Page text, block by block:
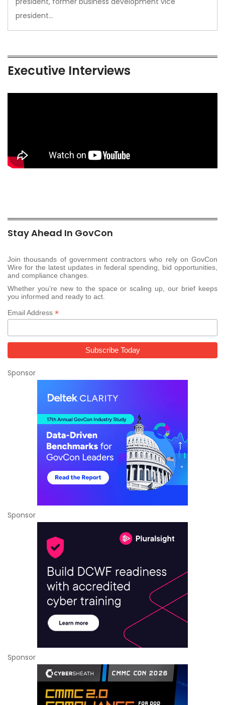
president…
Executive Interviews
Stay Ahead In GovCon
Join thousands of government contractors who rely on GovCon
Wire for the latest updates in federal spending, bid opportunities,
and compliance changes.
Whether you’re new to the space or scaling up, our brief keeps
you informed and ready to act.
Email Address *
Sponsor
Sponsor
Sponsor
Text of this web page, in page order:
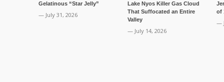
Gelatinous “Star Jelly”
— July 31, 2026
Lake Nyos Killer Gas Cloud
That Suffocated an Entire
Valley
— July 14, 2026
of
—
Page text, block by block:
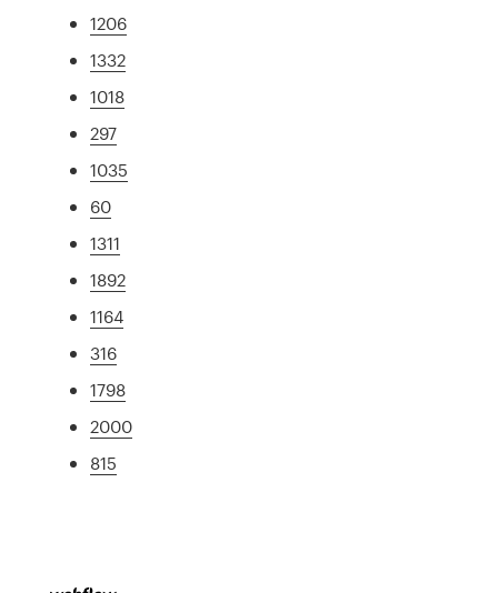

····················

**ACTIVITY**
Copy out the material above exactly; the images stay out.

**THE ANSWER**
Page text, block by block:
president…
Executive Interviews
Stay Ahead In GovCon
Join thousands of government contractors who rely on GovCon
Wire for the latest updates in federal spending, bid opportunities,
and compliance changes.
Whether you’re new to the space or scaling up, our brief keeps
you informed and ready to act.
Email Address *
Sponsor
Sponsor
Sponsor
Text of this web page, in page order:
Gelatinous “Star Jelly”
— July 31, 2026
Lake Nyos Killer Gas Cloud
That Suffocated an Entire
Valley
— July 14, 2026
of
—
Page text, block by block:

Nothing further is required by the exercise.